“Te acostumbras a vivir en la oscuridad y eso es terrible”. Pero entre el trauma y el optimismo tras la catástrofe, aquí se desahogan mientras le confían sus cabezas a la barbera del pueblo.

Nota de la editora: Este reportaje forma parte de una serie publicada con motivo del quinto aniversario del paso del huracán María en Puerto Rico.

Read this article in English.

Utuado - En la barbería de Letty Martínez Afanador, muchas cosas han cambiado en los últimos cinco años, aunque no lo parezca.

De martes a sábado, Letty abre sus puertas para recortar a los clientes que llegan por cuentagotas o en tropel, como ha hecho desde hace casi 30 años. En su sillón, se sientan utuadeños a quienes cortó abundantes melenas y hoy les acicala las canas que les quedan.

La conversación, casi siempre colectiva y, cuando hace falta, en susurros discretos, se pasea por los problemas del pueblo, llega a los planes de trabajo, familia y ocio de los clientes, y termina con un vellón de esos que tan bien se pegan quienes se conocen de toda la vida.

Pero Letty y su barbería no son las mismas.

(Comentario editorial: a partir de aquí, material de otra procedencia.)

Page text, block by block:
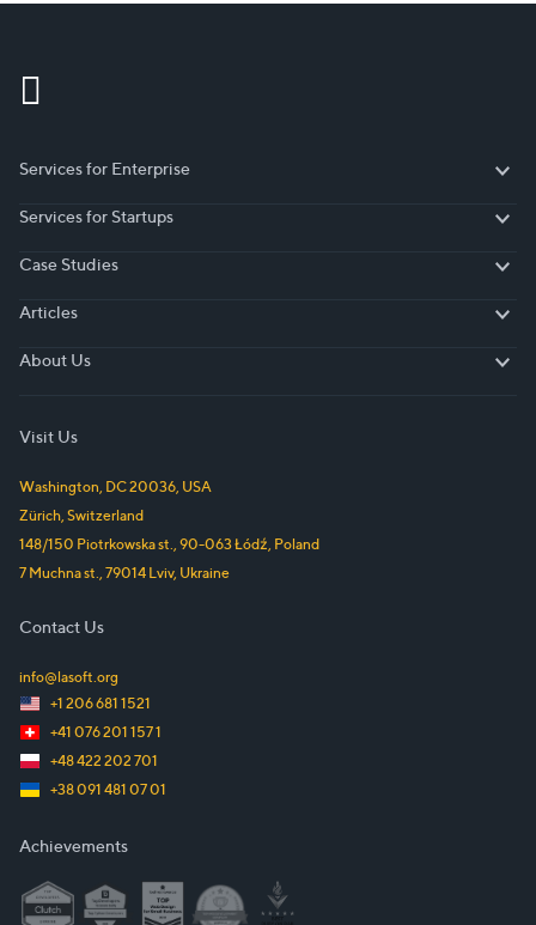
Services for Enterprise
Services for Enterprise
Services for Startups
Case Studies
Articles
About Us
Visit Us
Washington, DC20036, USA
Zürich, Switzerland
148/150 Piotrkowska st., 90-063Łódź, Poland
7 Muchna st., 79014 Lviv, Ukraine
Contact Us
info@lasoft.org
+1 206 681 1521
+41 076 201 157 1
+48 422 202 701
+38 091 481 07 01
Achievements
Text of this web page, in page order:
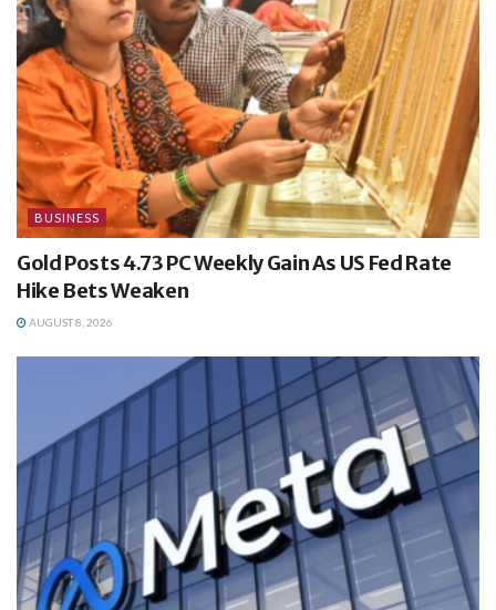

En los cinco años que han transcurrido desde que el huracán María arrasó Puerto Rico y dejó a este pueblo del centro de la isla y a sus habitantes prácticamente incomunicados por meses, las prioridades de Letty han cambiado.

De martes a sábado, Letty Martínez Afanador abre sus puertas para recortar a los clientes que llegan por cuentagotas o en tropel, como ha hecho desde hace casi 30 años.
De martes a sábado, Letty Martínez Afanador abre sus puertas para recortar a los clientes que llegan por cuentagotas o en tropel, como ha hecho desde hace casi 30 años. (Carlos Rivera Giusti)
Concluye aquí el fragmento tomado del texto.